An essential problem, specific to industrial scale food industry bioprocesses, is the fact that the technological background results are very variable [1]. In many cases, the variability of raw materials used in the industrial processes leads to a non-reproducibility of the charges. Taking into consideration these aspects, the use of the technical operator’s experience for leading the process is recommended, and it is possible by systems based on *system expert* type of knowledge.

Also, heat transfer aspects led to the development of models and automatic control techniques regarding the optimization of the thermal regime of the bioprocessors [17].

All these research and achievements are proper to the examined bioprocesses and usually have a low degree of reproducibility. A generalization has not been achieved at the moment; it is very difficult to achieve and this can only be made to a certain extent.

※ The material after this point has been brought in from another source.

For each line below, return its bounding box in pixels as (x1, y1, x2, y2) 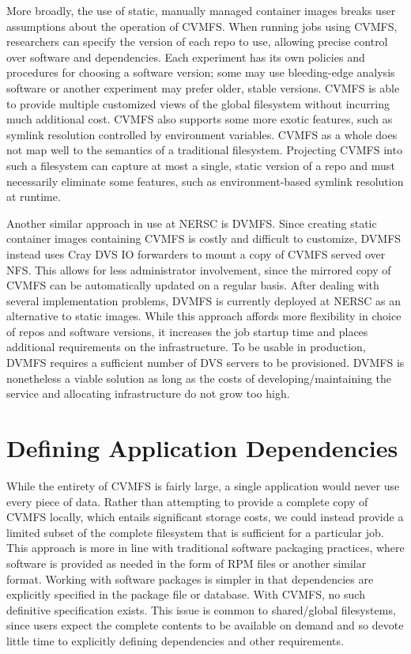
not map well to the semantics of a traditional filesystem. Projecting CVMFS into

Another aspect is the improvement of the technological performances concerning the energy consumption. As a result, optimizing the energy consumption through the introduction of advanced leading systems leads to a conservation of fossil fuels. It can be affirmed that, indirectly, a bio-economy is being advocated for. In *Bio-economy versus biodiversity*, Hall [18] says “The bio-economy agenda is especially attractive to fossil fuel companies who want to be seen pursuing an exit- from-oil strategy; and to biotechnology companies desperately in need of a Trojan horse to provide safe passage for risky and unpopular new technologies.”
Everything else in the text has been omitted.